It's the year of a pandemic, protests, and murder hornets. Like it or not, we still have another five months to go before we can put 2020 behind us, so whether you're new to investing or have been at it for decades, here are a few tips to get you through the rest of the year.

1. Prepare for turbulence

Back in March, the stock market crashed as COVID-19 suddenly became a domestic and global threat. While the market has recovered nicely since then, don't assume another crash isn't coming.

If the COVID-19 outbreak worsens (July was already a bad month in that regard), we may see another widespread lockdown that could, in turn, impact stocks. Let's also not forget that this is an election year, which could also cause the stock market to tumble. Prepare for the volatility that may lie ahead so you don't panic and start unloading investments if they start to lose value.

2020 calendar next to mug and pencil

Image source: Getty Images.

2. Have plenty of cash earmarked for emergencies

During a recession, an emergency fund is an absolute necessity. That way, if you lose your job, you'll have cash on hand to tide yourself over. But that's not the only reason you need emergency savings.

Without money in the bank, you may have no choice but to tap your investment account when the need for cash arises, and that could force you to take serious losses you otherwise would've avoided. If you're still working now and are short on near-term cash reserves, start putting money in the bank -- before your personal financial situation gets worse.

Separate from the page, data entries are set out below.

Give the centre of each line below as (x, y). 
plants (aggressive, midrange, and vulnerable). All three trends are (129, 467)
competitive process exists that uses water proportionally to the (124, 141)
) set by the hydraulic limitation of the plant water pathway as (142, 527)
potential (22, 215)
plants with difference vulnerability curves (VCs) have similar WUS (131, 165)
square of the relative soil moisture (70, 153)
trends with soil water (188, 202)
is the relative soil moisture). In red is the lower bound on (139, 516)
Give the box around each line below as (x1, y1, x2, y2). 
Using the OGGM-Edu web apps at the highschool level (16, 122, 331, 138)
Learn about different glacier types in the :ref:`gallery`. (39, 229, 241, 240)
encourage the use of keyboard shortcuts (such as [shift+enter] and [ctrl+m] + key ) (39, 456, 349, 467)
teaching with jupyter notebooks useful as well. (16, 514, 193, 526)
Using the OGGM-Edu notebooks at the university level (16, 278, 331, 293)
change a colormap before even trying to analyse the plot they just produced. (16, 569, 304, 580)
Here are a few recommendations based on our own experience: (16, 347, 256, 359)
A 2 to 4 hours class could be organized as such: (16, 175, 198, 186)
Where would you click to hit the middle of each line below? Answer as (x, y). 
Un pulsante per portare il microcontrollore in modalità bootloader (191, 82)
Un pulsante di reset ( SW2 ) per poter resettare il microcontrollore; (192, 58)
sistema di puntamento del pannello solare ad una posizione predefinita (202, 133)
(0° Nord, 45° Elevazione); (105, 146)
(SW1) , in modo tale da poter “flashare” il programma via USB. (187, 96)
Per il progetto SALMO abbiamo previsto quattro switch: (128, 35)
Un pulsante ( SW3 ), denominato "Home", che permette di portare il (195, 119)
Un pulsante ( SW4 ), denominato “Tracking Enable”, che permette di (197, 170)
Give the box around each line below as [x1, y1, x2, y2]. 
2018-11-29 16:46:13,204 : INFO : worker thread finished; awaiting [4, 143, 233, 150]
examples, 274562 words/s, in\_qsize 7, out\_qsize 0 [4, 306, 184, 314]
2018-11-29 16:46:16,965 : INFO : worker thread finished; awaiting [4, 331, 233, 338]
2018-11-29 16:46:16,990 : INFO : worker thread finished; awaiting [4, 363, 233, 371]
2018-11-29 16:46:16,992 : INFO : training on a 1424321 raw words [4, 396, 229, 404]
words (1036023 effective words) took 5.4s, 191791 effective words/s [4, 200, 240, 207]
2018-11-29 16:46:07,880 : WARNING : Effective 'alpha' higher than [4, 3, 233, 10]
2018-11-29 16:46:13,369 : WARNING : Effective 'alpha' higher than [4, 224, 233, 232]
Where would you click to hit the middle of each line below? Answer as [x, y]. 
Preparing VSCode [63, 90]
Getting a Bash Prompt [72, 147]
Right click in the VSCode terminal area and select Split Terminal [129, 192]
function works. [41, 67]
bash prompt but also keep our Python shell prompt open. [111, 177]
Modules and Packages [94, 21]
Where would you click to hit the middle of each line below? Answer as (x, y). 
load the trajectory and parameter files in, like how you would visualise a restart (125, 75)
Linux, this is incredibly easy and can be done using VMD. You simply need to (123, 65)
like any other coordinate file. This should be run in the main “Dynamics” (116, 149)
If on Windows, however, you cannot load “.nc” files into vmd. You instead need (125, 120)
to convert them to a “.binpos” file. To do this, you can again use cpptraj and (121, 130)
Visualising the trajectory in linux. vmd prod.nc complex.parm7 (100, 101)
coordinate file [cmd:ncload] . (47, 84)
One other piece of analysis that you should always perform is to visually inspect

3. Keep funding your retirement plan

The money you invest in your retirement plan has the potential to grow in a tax-advantaged fashion for a very long time. If your income has held steady, but you're now spending less money than ever considering that travel is tricky and entertainment is largely being confined to your home, you have a prime opportunity to grow wealth by investing not just in a brokerage account, but in an IRA or 401(k), as well.

With the former, you can contribute up to $6,000 this year if you're under 50 or $7,000 if you're 50 or older. With the latter, these limits are far more generous: $19,500 and $26,000, respectively.

4. Have a diverse mix of investments

Back in March, the stock market got hammered on the whole, and even some so-called recession-proof industries took a beating. But given the volatility that may lie ahead, it's important to have a diversified portfolio so that if a particular market segment is hard-hit in the coming months, your loss potential will be minimized. Since stocks are in a pretty strong place right now, take the opportunity to assess your portfolio and make changes that may be necessary -- before the market crashes again.

It's fair to say that 2020 has been a year like no other -- and it's not even over. But remember, when it comes to investing, a long-term approach is best, so rather than fixate on what happens to your portfolio over the next few months, remind yourself that this year, too, shall pass. And if you prepare accordingly, there's a good chance you'll make it through the next five months unscathed.